The iPhone crackles again, drawing attention to Freda’s failure to say ‘Don’t mention it’.
‘So shall I …? When shall I …?’ says Harvey, trailing off, accepting his secondary role.
‘Maybe go to the hotel, now … and you can come tomorrow morning?’ She speaks with the American inflection, the vocal hike indicating a question, a possibility for discussion: but Harvey knows better.
‘Tomorrow morning? I was hoping …’ God, how much trailing off am I going to do, he thinks. He is an uncertain fellow, Harvey, in an uncertain situation – the old son returning to see the dying dad, surrounded by his new family – and now it seems as if Freda’s take-no-prisoners certainty has crushed his ability to make even the smallest statement of intent. And, also, he can’t match her: he can’t fold back her steeliness, can’t say that he thinks he should come straight away, because maybe his father might die today. His fingers reach without thought for the plane ticket in his inside pocket, with its devastatingly open return, something that had cost Harvey substantially more money when ordered – a charge which had provoked a moment of irritation, not with his father for the indefiniteness of his time left, but with the airlines, for not having a special close relative’s last days’ exemption clause. It isn’t fair, he thinks, it’s not fair that I have to pay extra because my dad is dying and I don’t know when to book the flight home. Harvey’s heart is heavy with such unfairnesses.
‘Well,’ said Freda, ‘today we’ve already got quite a lot of people visiting … my mother’s here now, and then a group of Eli’s colleagues from Harvard in the afternoon – plus there was talk of Roth coming by some time this week, so … obviously he gets very tired …’
‘Maybe I’ll just go to the hotel and call later.’ This is the best defiance Harvey can offer.
‘Yes. Please do.’ There is a voice off, high and insistent.
‘Yes, darling, in a minute. Mom’s on the phone.’
‘So we’ll speak later.’
‘Yes.

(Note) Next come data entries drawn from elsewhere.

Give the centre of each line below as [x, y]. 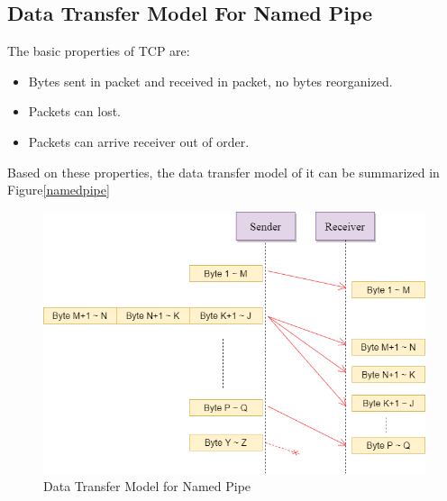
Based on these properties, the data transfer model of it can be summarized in [223, 172]
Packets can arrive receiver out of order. [139, 141]
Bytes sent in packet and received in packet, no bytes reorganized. [210, 81]
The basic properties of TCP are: [99, 51]
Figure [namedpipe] [59, 190]
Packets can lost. [75, 111]
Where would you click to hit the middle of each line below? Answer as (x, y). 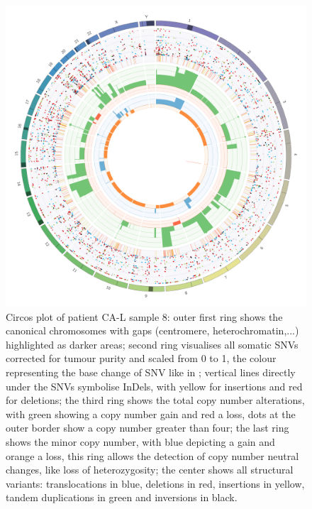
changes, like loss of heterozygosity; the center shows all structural (150, 470)
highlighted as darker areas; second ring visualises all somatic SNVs (152, 344)
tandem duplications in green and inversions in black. (122, 497)
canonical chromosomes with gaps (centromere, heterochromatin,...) (152, 330)
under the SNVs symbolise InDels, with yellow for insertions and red (154, 386)
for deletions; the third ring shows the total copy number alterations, (155, 400)
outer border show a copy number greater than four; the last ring (147, 428)
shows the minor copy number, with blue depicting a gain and (140, 441)
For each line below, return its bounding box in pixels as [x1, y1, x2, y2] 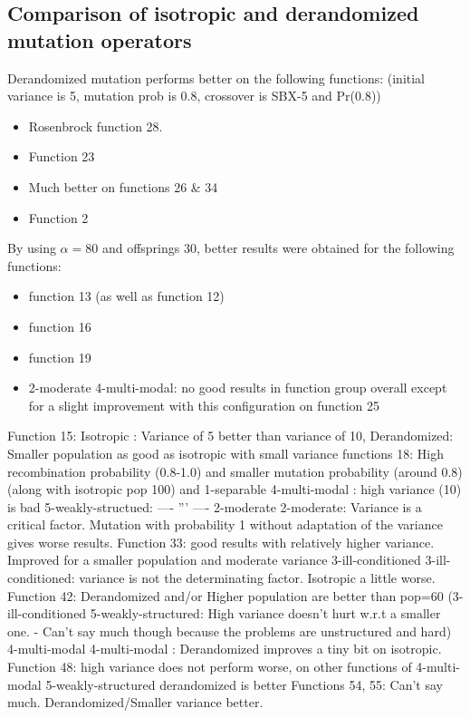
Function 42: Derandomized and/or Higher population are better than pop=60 [7, 586, 444, 605]
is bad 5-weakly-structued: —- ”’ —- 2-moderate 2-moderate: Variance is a [7, 497, 422, 516]
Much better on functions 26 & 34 [28, 177, 218, 196]
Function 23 [28, 147, 95, 166]
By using [7, 238, 56, 257]
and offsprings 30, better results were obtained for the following [101, 238, 455, 257]
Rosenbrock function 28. [28, 116, 163, 135]
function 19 [28, 347, 91, 366]
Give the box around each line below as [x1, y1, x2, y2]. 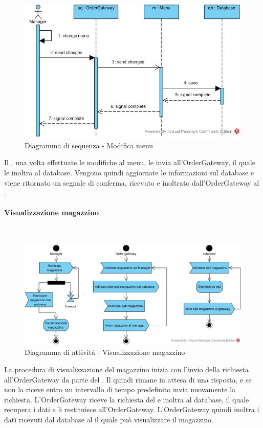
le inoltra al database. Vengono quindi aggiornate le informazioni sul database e [4, 167, 254, 178]
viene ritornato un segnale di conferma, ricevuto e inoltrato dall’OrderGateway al [4, 177, 259, 188]
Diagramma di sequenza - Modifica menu [25, 140, 154, 150]
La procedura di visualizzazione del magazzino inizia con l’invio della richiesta [4, 364, 249, 375]
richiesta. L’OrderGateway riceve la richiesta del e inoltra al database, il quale [4, 394, 249, 404]
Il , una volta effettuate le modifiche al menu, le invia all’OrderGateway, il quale [4, 157, 255, 168]
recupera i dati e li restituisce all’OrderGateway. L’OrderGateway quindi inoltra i [4, 404, 259, 415]
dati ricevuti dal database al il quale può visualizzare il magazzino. [4, 414, 213, 425]
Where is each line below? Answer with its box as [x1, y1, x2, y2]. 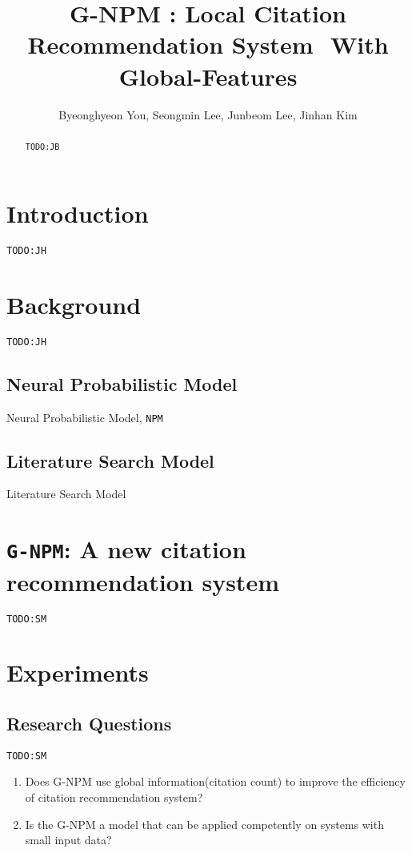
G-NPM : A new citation [6, 533, 246, 565]
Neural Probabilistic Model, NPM [6, 408, 163, 425]
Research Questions [6, 710, 172, 735]
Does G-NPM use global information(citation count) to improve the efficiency [25, 773, 406, 790]
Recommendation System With [27, 28, 389, 61]
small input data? [25, 831, 112, 848]
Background [6, 288, 142, 320]
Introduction [6, 197, 149, 230]
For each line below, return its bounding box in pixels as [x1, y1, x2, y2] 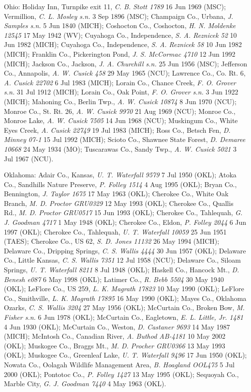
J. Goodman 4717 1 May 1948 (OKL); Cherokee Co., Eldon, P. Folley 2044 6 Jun [4, 217, 247, 227]
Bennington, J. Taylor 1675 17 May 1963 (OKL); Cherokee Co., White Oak [4, 188, 229, 199]
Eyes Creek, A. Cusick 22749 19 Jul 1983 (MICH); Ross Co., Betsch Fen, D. [4, 125, 231, 135]
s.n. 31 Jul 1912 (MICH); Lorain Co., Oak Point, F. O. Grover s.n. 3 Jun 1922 [4, 87, 238, 97]
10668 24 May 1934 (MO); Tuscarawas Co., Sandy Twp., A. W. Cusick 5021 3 [4, 143, 236, 154]
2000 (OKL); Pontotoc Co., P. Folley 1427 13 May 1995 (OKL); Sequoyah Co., [4, 369, 239, 379]
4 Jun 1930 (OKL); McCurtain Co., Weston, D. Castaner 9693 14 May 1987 [4, 321, 230, 331]
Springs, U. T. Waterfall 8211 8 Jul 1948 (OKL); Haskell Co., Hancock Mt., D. [4, 265, 239, 275]
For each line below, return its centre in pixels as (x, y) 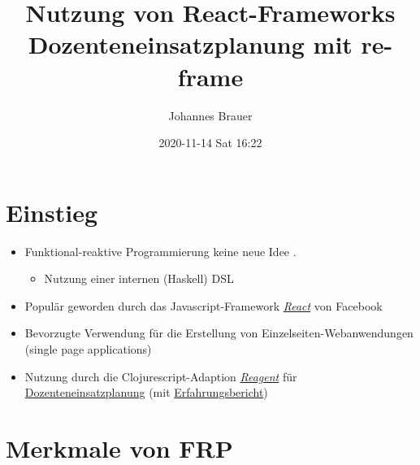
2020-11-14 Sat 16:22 (210, 143)
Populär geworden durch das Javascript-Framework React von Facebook (204, 305)
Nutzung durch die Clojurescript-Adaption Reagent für (161, 376)
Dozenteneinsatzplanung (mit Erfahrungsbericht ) (146, 392)
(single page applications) (88, 349)
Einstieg (52, 212)
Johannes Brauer (210, 115)
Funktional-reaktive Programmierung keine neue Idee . (160, 251)

Good to have you here, Harvey. Eli will be so pleased to see you. Goodbye.’
‘Goodbye.’ He clicks the OK button on his phone, and forces it back into his jeans. Roth? Philip Roth? Harvey loves Philip Roth more than he has ever been able to admit to his watchful-for-literary-slights father. He feels intense desire to meet the dark bard of American sex and clear the decks of his depression, making him wonder, angrily, if he shouldn’t just turn up unannounced at this great literary lunch-time: he is, after all, Eli Gold’s son, the only one of the three adult children who has been prepared to make the journey. Then self-awareness settles like soft snow back upon him, and he realizes how far such an action is beyond him, he who has always hated confrontation anyway, and these days need only to be confronted with the smallest of obstacles for his depleted energy reserves to drain away to nothing.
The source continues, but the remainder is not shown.